* _Records from a dataset_
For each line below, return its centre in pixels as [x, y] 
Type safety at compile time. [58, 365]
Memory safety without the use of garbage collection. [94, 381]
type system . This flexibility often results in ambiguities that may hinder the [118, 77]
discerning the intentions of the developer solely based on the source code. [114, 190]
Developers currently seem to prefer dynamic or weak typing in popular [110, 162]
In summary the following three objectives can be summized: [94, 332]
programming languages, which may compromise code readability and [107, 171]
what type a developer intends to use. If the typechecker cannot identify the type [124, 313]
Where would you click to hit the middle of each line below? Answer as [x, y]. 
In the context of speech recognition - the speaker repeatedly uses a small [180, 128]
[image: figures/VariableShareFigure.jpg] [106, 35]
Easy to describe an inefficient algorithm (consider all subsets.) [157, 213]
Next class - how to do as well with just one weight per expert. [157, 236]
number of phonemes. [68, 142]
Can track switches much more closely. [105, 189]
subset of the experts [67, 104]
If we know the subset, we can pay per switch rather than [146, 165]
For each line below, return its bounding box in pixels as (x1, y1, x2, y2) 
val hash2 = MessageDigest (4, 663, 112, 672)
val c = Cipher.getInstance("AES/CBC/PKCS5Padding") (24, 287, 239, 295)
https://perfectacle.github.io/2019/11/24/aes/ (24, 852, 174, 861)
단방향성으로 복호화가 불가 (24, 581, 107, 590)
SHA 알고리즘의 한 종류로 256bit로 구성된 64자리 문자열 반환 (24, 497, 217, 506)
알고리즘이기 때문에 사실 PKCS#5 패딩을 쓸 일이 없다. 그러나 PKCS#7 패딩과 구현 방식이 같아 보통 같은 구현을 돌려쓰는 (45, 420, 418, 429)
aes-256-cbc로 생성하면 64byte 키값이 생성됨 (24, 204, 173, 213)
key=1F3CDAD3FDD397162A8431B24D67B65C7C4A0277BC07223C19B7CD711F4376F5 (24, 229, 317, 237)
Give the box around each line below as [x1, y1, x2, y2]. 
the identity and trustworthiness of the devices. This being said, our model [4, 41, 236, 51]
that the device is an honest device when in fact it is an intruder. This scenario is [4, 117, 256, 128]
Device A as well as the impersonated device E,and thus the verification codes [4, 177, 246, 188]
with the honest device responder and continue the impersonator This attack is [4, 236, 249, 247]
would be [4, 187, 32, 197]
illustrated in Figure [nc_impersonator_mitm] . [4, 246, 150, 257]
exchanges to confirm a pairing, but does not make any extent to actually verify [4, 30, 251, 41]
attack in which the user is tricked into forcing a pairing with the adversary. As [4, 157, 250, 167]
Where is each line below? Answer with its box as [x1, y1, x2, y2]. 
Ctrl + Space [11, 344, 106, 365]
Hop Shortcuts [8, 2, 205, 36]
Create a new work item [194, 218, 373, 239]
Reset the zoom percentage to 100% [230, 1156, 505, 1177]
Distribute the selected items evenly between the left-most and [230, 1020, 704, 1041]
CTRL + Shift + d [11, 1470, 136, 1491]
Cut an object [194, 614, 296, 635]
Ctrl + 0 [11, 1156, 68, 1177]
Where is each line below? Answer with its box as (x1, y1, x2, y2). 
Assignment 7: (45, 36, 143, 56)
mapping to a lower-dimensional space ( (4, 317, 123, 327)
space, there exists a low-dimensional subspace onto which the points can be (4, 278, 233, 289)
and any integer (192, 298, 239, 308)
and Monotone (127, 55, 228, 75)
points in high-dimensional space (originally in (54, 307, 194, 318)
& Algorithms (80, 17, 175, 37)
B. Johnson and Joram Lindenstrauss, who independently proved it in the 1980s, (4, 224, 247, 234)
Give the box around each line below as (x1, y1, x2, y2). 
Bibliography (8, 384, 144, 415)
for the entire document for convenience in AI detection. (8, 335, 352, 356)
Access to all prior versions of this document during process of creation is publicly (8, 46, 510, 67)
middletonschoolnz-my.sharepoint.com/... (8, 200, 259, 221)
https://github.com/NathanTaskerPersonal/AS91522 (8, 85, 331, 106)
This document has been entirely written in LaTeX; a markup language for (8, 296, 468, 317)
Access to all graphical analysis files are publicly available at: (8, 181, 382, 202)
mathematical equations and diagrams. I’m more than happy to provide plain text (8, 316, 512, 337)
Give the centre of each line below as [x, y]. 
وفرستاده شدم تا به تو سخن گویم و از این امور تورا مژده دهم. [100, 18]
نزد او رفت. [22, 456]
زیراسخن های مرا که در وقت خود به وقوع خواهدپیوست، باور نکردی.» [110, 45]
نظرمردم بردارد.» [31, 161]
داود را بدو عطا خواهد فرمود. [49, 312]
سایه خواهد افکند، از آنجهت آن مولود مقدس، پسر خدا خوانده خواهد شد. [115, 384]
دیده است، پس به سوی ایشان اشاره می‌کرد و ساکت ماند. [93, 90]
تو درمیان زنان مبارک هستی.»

* _EXERCISE REQUIREMENTS_
Look through the data above and return each line where the string "more" occurs.

* _OUTPUT BELOW_
Can track switches much more closely. [105, 189]
mathematical equations and diagrams. I’m more than happy to provide plain text (8, 316, 512, 337)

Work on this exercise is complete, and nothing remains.